• [Work task]: In the listing below, find the line that contains "SMTCoq uses Coq’s" and the line that contains "for CNF conversion, resolution, and". Quote both and every line between them, exactly, and nothing more.

=== Information supplied ===

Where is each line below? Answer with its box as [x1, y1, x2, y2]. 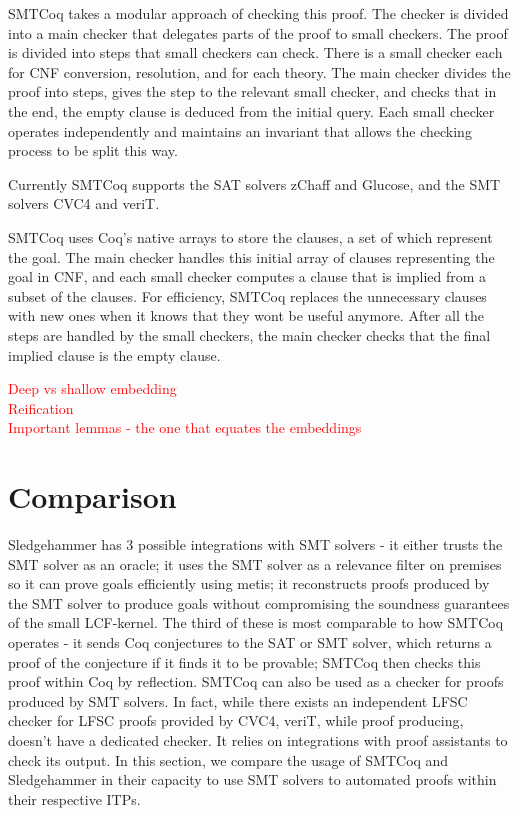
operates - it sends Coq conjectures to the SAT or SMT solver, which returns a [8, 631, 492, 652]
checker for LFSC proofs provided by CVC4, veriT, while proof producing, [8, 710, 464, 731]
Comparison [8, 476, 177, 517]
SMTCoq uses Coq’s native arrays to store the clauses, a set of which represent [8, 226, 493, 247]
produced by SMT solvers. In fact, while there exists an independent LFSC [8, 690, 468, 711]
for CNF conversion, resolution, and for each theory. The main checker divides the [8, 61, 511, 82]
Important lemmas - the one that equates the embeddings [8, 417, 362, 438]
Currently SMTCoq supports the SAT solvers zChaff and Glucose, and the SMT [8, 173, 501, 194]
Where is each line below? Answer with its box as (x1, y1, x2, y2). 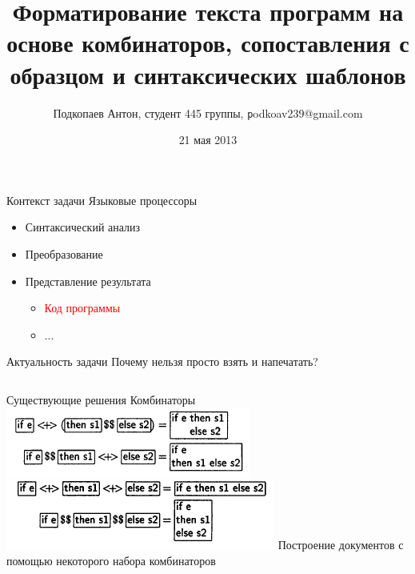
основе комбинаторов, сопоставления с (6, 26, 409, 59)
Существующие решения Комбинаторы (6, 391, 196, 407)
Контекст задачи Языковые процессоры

===
=== Information supplied ===

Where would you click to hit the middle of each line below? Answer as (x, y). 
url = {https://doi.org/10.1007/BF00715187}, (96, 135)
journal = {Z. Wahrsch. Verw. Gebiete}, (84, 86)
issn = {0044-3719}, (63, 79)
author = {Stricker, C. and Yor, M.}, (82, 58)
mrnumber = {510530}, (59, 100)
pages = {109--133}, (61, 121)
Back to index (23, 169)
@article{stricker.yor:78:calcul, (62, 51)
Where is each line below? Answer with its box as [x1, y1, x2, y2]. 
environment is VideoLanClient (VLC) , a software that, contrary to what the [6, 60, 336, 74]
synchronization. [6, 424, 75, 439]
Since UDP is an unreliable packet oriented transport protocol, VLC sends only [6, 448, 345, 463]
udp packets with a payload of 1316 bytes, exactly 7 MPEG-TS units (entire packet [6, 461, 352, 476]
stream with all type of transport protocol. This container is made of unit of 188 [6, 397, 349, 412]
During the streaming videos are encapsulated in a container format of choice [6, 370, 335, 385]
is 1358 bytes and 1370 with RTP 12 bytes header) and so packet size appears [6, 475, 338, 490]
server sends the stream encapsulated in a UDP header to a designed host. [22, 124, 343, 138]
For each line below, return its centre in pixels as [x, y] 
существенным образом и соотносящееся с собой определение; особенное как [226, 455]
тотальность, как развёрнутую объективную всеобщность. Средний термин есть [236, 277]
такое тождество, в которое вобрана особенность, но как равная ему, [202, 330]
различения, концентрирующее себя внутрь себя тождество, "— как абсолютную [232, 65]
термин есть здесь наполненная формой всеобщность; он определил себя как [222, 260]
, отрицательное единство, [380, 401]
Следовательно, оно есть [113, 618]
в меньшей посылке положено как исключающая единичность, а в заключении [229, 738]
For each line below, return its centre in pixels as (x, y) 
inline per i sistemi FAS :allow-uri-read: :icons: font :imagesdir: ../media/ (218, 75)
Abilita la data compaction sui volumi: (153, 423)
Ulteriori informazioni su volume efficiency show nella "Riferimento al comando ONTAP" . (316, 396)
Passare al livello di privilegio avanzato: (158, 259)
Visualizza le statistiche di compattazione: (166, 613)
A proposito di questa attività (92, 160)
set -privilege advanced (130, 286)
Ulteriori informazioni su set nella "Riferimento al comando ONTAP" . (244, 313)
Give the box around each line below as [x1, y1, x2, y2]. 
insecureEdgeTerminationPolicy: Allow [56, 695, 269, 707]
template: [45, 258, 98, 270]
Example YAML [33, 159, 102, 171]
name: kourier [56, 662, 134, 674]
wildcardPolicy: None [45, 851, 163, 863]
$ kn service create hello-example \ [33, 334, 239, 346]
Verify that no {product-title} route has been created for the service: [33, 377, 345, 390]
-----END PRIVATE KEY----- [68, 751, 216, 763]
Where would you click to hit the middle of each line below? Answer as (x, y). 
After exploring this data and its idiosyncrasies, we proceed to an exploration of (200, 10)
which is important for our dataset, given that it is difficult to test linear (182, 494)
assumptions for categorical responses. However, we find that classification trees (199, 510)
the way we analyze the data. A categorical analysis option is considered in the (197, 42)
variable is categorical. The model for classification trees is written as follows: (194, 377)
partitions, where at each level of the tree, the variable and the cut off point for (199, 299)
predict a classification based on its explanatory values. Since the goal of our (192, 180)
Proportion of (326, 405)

===

• [Written answer]:
SMTCoq uses Coq’s native arrays to store the clauses, a set of which represent [8, 226, 493, 247]
produced by SMT solvers. In fact, while there exists an independent LFSC [8, 690, 468, 711]
for CNF conversion, resolution, and for each theory. The main checker divides the [8, 61, 511, 82]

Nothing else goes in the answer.